[Stored items from a collection]
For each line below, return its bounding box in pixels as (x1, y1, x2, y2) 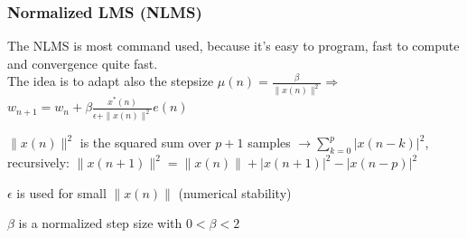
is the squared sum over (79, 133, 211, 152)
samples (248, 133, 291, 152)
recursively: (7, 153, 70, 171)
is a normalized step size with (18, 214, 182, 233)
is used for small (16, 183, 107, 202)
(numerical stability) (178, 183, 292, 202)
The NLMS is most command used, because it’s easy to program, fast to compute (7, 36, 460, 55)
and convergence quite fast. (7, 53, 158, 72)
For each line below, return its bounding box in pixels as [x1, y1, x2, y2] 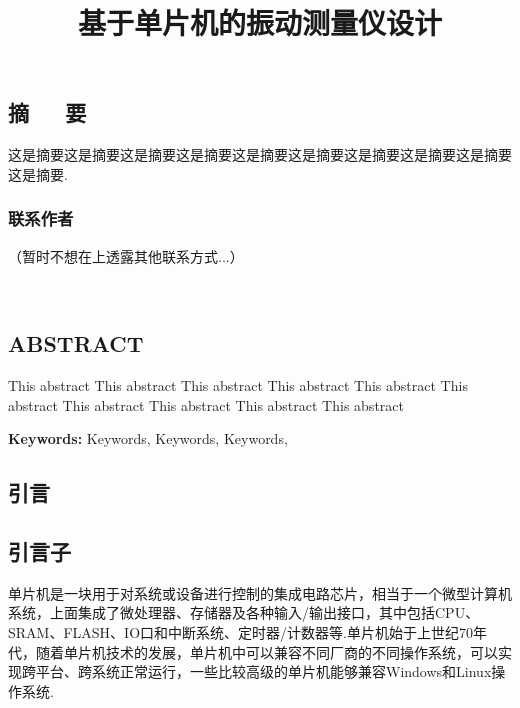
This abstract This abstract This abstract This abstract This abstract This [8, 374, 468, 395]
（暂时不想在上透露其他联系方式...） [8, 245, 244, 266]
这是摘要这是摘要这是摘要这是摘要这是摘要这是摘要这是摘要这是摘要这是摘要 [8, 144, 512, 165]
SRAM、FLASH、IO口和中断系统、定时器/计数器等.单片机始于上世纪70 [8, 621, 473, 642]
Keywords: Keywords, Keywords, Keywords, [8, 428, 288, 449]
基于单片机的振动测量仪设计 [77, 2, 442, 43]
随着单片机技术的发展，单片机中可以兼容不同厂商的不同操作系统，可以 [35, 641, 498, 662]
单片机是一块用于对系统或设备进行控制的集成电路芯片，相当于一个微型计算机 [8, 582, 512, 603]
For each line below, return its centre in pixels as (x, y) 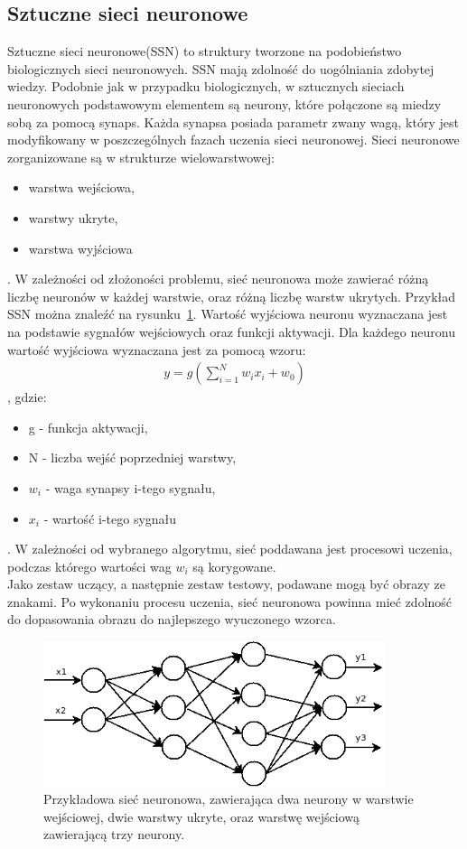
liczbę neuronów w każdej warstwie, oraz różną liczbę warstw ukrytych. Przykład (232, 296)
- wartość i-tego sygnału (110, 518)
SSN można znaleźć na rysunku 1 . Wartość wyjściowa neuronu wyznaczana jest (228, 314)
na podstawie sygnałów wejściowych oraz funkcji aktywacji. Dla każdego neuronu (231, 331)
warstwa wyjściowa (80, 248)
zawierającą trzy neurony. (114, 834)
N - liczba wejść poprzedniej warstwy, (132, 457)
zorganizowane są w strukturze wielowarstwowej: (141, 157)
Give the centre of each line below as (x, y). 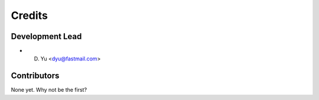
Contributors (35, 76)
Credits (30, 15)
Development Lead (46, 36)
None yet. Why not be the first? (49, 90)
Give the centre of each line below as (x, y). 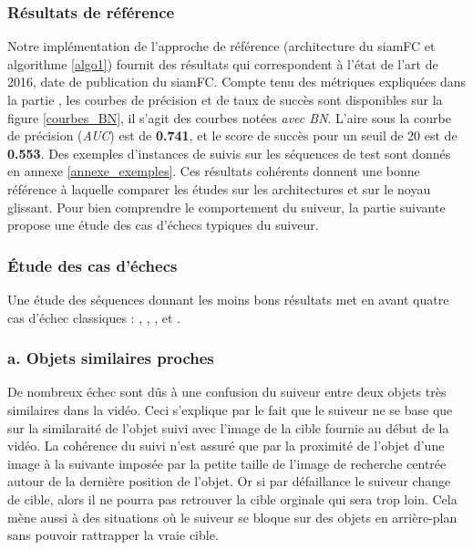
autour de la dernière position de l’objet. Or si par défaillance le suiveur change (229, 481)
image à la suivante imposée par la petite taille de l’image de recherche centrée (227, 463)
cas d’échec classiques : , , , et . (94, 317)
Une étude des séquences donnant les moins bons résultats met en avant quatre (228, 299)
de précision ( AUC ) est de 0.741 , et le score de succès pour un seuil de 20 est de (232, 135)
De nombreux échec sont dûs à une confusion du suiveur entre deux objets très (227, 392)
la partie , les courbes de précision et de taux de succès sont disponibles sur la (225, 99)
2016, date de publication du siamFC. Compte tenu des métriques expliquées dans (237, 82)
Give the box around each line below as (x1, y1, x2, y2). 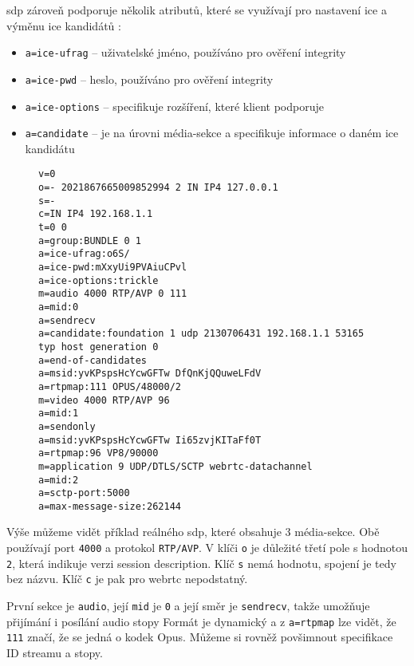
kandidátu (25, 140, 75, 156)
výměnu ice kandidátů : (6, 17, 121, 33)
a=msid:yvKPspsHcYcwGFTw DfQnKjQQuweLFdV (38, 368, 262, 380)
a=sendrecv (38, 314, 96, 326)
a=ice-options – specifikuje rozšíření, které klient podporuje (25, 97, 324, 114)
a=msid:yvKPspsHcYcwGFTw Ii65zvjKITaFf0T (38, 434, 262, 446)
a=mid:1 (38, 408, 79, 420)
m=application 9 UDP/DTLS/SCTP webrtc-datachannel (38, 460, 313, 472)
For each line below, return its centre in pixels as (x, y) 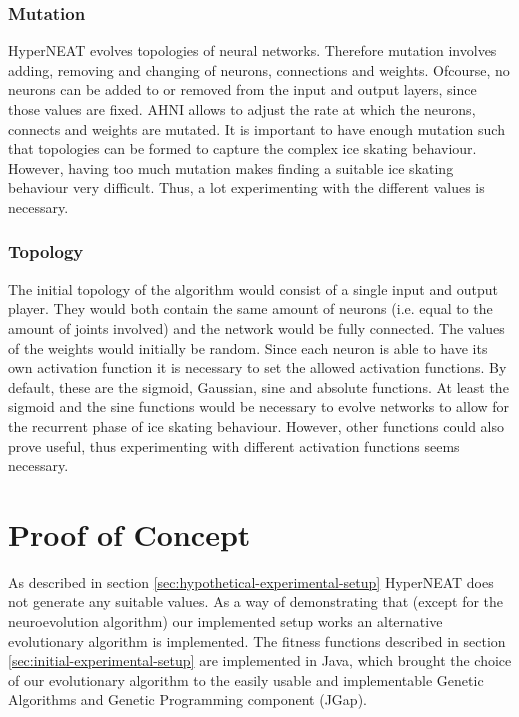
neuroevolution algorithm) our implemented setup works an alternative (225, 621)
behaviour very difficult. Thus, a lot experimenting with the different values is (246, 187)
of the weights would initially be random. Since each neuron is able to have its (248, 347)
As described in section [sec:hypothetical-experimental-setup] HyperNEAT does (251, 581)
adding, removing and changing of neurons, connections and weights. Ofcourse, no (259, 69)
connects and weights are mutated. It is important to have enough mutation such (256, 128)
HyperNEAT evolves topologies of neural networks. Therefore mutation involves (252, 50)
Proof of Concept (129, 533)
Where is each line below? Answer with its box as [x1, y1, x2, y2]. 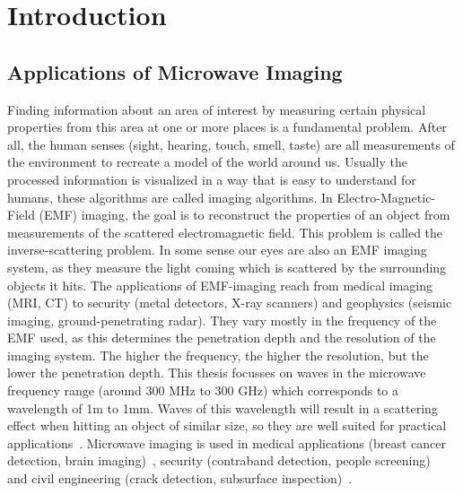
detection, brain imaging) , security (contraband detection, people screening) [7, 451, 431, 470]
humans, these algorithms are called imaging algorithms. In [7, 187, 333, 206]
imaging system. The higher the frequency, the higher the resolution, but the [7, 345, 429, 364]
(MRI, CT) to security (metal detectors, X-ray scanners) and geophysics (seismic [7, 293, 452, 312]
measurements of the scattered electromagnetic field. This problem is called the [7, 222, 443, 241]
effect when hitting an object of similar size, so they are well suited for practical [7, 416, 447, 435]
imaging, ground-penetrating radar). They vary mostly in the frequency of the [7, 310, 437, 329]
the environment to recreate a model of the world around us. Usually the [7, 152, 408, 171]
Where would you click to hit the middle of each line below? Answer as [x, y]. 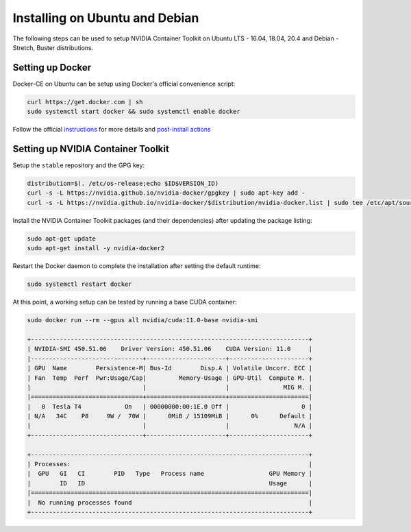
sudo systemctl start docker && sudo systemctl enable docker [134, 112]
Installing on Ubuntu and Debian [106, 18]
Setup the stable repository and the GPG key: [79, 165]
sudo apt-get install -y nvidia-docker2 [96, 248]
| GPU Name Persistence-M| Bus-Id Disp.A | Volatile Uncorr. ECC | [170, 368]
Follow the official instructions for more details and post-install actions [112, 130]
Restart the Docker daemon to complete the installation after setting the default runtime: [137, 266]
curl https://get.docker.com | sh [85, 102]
--
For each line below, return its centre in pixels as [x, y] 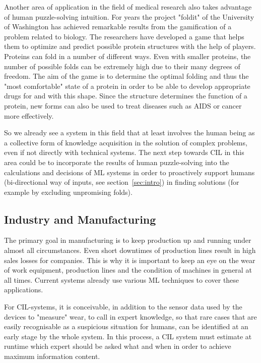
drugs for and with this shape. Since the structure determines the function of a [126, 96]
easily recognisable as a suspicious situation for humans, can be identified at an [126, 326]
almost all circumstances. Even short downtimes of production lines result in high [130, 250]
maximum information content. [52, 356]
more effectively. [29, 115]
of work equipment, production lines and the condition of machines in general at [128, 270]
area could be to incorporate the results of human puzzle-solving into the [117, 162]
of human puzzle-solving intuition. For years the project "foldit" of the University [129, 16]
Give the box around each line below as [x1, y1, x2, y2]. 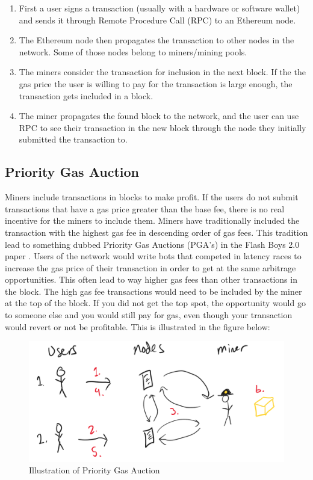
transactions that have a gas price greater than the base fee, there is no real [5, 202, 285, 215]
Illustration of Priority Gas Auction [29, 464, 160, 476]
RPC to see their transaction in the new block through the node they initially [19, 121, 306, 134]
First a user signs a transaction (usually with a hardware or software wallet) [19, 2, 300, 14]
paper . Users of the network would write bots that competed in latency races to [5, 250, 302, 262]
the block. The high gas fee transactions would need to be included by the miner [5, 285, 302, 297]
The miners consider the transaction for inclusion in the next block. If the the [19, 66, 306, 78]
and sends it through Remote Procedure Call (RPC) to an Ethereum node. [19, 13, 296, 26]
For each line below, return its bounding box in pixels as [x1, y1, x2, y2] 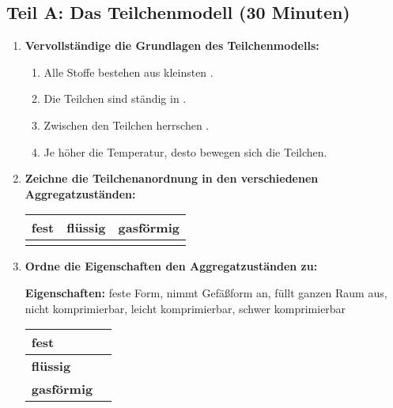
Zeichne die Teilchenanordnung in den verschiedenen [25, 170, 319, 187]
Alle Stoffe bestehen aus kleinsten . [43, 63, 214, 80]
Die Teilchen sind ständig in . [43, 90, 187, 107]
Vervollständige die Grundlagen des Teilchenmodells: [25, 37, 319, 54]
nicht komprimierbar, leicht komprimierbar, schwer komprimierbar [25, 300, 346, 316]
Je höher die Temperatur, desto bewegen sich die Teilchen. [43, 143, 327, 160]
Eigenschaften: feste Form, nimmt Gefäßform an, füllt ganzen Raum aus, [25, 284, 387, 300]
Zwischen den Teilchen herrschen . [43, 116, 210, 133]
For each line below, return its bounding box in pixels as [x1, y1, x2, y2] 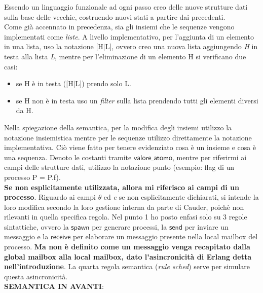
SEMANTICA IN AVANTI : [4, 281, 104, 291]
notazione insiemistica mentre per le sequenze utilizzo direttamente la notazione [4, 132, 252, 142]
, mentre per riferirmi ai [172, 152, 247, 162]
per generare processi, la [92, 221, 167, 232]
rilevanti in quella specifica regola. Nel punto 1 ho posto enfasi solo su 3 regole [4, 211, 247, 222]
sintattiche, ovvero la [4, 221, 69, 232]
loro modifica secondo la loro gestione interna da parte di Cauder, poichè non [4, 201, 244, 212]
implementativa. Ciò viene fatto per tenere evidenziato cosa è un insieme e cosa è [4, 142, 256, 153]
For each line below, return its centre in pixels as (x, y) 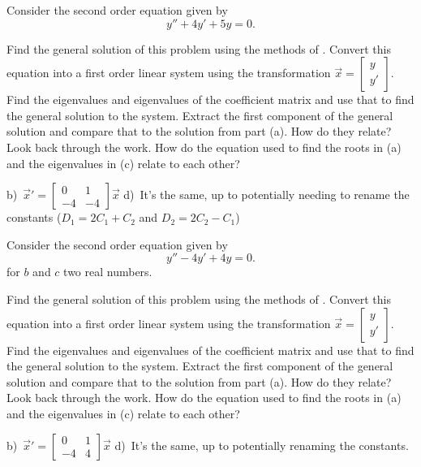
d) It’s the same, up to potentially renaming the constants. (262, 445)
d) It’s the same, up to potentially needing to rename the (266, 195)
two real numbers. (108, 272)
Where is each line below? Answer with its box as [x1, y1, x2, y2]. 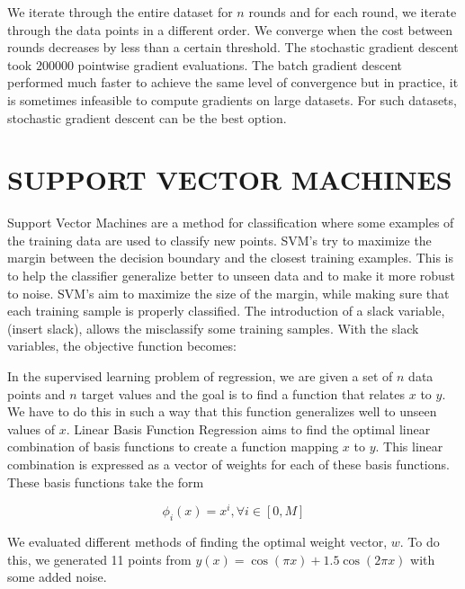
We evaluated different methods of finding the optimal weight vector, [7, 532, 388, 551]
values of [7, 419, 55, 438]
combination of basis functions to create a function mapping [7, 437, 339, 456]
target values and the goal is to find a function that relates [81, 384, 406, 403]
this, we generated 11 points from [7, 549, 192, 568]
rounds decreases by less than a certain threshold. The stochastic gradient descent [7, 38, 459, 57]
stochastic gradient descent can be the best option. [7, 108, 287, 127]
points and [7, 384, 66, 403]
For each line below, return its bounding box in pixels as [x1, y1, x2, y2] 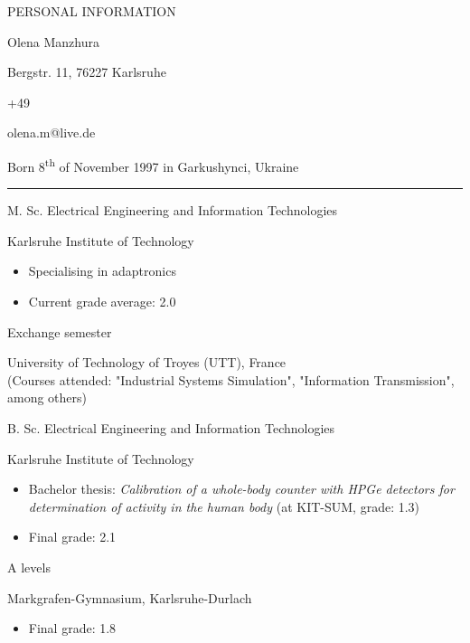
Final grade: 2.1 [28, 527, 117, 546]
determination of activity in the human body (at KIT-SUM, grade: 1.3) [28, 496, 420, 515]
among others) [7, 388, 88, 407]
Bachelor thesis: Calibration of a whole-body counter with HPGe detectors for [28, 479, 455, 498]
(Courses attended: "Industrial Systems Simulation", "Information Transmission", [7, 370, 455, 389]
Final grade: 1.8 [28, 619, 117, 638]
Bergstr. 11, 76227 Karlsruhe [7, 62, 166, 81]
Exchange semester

*What you are asked to do*. Above are records; write out the lines from the one with "pixels as (x1, y1, x2, y2)" down to the one with "- wartość i-tego sygnału (110, 518)", exactly, leaving the pictures out.

*Response for this exercise*.
For each line below, return its bounding box in pixels as (x1, y1, x2, y2) 
is the squared sum over (79, 133, 211, 152)
samples (248, 133, 291, 152)
recursively: (7, 153, 70, 171)
is a normalized step size with (18, 214, 182, 233)
is used for small (16, 183, 107, 202)
(numerical stability) (178, 183, 292, 202)
The NLMS is most command used, because it’s easy to program, fast to compute (7, 36, 460, 55)
and convergence quite fast. (7, 53, 158, 72)
For each line below, return its bounding box in pixels as [x1, y1, x2, y2] 
This abstract This abstract This abstract This abstract This abstract This [8, 374, 468, 395]
（暂时不想在上透露其他联系方式...） [8, 245, 244, 266]
这是摘要这是摘要这是摘要这是摘要这是摘要这是摘要这是摘要这是摘要这是摘要 [8, 144, 512, 165]
SRAM、FLASH、IO口和中断系统、定时器/计数器等.单片机始于上世纪70 [8, 621, 473, 642]
Keywords: Keywords, Keywords, Keywords, [8, 428, 288, 449]
基于单片机的振动测量仪设计 [77, 2, 442, 43]
随着单片机技术的发展，单片机中可以兼容不同厂商的不同操作系统，可以 [35, 641, 498, 662]
单片机是一块用于对系统或设备进行控制的集成电路芯片，相当于一个微型计算机 [8, 582, 512, 603]
For each line below, return its centre in pixels as (x, y) 
liczbę neuronów w każdej warstwie, oraz różną liczbę warstw ukrytych. Przykład (232, 296)
- wartość i-tego sygnału (110, 518)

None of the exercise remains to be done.